### RECORDS FOR THIS EXERCISE

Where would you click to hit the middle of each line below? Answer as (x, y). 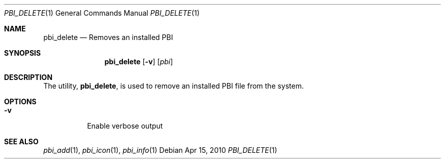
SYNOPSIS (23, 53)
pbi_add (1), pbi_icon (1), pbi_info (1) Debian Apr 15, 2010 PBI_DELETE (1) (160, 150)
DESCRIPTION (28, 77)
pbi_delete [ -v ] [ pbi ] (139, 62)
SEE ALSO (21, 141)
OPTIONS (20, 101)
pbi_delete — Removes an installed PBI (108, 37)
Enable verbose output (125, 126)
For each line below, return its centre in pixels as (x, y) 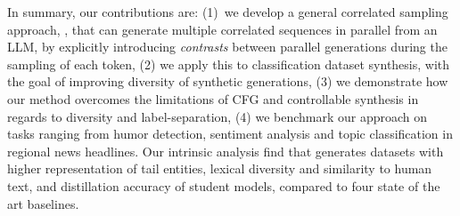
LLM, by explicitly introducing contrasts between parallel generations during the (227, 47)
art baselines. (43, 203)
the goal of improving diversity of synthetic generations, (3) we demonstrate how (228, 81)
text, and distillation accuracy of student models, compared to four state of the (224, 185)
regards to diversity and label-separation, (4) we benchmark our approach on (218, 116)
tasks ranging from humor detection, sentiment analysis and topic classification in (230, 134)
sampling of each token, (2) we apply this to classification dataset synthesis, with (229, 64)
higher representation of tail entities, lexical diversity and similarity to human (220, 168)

######
### RECORDS FOR THIS EXERCISE

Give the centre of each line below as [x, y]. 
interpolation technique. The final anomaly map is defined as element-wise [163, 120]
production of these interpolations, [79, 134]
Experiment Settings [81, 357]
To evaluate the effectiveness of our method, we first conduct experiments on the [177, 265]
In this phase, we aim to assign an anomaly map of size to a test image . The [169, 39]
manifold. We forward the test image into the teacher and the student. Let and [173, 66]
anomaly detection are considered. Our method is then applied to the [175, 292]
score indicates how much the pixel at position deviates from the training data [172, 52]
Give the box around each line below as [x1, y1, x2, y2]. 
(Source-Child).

######

WHAT IS NEEDED = Reply with the number of lines in the data that include the string "generations" and nothing else.

TASK SOLUTION = 2